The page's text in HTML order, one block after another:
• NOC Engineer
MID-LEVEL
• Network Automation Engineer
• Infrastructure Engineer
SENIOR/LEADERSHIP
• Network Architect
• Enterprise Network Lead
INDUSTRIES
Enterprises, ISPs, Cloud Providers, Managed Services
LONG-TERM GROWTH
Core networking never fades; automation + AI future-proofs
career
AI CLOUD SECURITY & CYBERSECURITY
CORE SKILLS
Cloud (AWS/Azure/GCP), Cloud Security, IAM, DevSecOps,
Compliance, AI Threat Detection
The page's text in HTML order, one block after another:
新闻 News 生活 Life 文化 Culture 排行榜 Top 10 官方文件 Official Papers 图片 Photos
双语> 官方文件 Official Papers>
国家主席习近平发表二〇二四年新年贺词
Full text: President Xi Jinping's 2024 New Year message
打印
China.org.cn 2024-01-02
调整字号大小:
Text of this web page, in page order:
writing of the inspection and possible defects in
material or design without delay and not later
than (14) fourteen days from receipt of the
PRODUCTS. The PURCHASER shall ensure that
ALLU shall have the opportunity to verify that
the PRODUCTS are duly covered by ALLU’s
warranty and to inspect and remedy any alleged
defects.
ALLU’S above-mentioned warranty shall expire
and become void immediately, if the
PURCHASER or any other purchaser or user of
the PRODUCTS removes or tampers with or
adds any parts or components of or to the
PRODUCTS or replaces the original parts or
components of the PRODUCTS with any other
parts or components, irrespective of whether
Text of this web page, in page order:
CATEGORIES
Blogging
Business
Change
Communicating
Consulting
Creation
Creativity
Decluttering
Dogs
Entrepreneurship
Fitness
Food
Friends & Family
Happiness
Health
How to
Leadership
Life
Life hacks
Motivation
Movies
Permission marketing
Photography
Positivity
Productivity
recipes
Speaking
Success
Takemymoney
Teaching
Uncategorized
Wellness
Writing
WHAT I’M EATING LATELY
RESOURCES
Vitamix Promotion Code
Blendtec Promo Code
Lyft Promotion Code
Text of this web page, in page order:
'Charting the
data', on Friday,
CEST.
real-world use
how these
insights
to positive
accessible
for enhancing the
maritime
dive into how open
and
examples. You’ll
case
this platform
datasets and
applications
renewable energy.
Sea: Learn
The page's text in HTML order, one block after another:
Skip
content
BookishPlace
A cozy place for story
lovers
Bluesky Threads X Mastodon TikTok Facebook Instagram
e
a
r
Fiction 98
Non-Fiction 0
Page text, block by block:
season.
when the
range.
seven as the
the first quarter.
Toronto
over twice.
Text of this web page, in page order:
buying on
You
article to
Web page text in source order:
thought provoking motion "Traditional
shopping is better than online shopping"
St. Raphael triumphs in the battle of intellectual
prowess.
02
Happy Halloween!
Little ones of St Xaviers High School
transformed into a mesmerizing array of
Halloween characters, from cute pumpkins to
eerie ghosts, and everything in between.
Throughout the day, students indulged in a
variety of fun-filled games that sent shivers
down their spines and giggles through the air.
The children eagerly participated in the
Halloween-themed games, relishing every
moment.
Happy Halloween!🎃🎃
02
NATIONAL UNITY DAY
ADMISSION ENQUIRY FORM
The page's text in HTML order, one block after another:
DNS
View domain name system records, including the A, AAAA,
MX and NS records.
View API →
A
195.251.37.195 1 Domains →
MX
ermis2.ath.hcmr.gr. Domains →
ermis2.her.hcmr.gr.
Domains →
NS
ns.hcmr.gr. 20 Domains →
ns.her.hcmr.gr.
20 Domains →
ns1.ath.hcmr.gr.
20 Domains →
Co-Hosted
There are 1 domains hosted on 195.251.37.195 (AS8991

▶ Work request
Whatever the material above holds, copy it over exactly, line by line.

▶ Result below
The page's text in HTML order, one block after another:
• NOC Engineer
MID-LEVEL
• Network Automation Engineer
• Infrastructure Engineer
SENIOR/LEADERSHIP
• Network Architect
• Enterprise Network Lead
INDUSTRIES
Enterprises, ISPs, Cloud Providers, Managed Services
LONG-TERM GROWTH
Core networking never fades; automation + AI future-proofs
career
AI CLOUD SECURITY & CYBERSECURITY
CORE SKILLS
Cloud (AWS/Azure/GCP), Cloud Security, IAM, DevSecOps,
Compliance, AI Threat Detection
The page's text in HTML order, one block after another:
新闻 News 生活 Life 文化 Culture 排行榜 Top 10 官方文件 Official Papers 图片 Photos
双语> 官方文件 Official Papers>
国家主席习近平发表二〇二四年新年贺词
Full text: President Xi Jinping's 2024 New Year message
打印
China.org.cn 2024-01-02
调整字号大小:
Text of this web page, in page order:
writing of the inspection and possible defects in
material or design without delay and not later
than (14) fourteen days from receipt of the
PRODUCTS. The PURCHASER shall ensure that
ALLU shall have the opportunity to verify that
the PRODUCTS are duly covered by ALLU’s
warranty and to inspect and remedy any alleged
defects.
ALLU’S above-mentioned warranty shall expire
and become void immediately, if the
PURCHASER or any other purchaser or user of
the PRODUCTS removes or tampers with or
adds any parts or components of or to the
PRODUCTS or replaces the original parts or
components of the PRODUCTS with any other
parts or components, irrespective of whether
Text of this web page, in page order:
CATEGORIES
Blogging
Business
Change
Communicating
Consulting
Creation
Creativity
Decluttering
Dogs
Entrepreneurship
Fitness
Food
Friends & Family
Happiness
Health
How to
Leadership
Life
Life hacks
Motivation
Movies
Permission marketing
Photography
Positivity
Productivity
recipes
Speaking
Success
Takemymoney
Teaching
Uncategorized
Wellness
Writing
WHAT I’M EATING LATELY
RESOURCES
Vitamix Promotion Code
Blendtec Promo Code
Lyft Promotion Code
Text of this web page, in page order:
'Charting the
data', on Friday,
CEST.
real-world use
how these
insights
to positive
accessible
for enhancing the
maritime
dive into how open
and
examples. You’ll
case
this platform
datasets and
applications
renewable energy.
Sea: Learn
The page's text in HTML order, one block after another:
Skip
content
BookishPlace
A cozy place for story
lovers
Bluesky Threads X Mastodon TikTok Facebook Instagram
e
a
r
Fiction 98
Non-Fiction 0
Page text, block by block:
season.
when the
range.
seven as the
the first quarter.
Toronto
over twice.
Text of this web page, in page order:
buying on
You
article to
Web page text in source order:
thought provoking motion "Traditional
shopping is better than online shopping"
St. Raphael triumphs in the battle of intellectual
prowess.
02
Happy Halloween!
Little ones of St Xaviers High School
transformed into a mesmerizing array of
Halloween characters, from cute pumpkins to
eerie ghosts, and everything in between.
Throughout the day, students indulged in a
variety of fun-filled games that sent shivers
down their spines and giggles through the air.
The children eagerly participated in the
Halloween-themed games, relishing every
moment.
Happy Halloween!🎃🎃
02
NATIONAL UNITY DAY
ADMISSION ENQUIRY FORM
The page's text in HTML order, one block after another:
DNS
View domain name system records, including the A, AAAA,
MX and NS records.
View API →
A
195.251.37.195 1 Domains →
MX
ermis2.ath.hcmr.gr. Domains →
ermis2.her.hcmr.gr.
Domains →
NS
ns.hcmr.gr. 20 Domains →
ns.her.hcmr.gr.
20 Domains →
ns1.ath.hcmr.gr.
20 Domains →
Co-Hosted
There are 1 domains hosted on 195.251.37.195 (AS8991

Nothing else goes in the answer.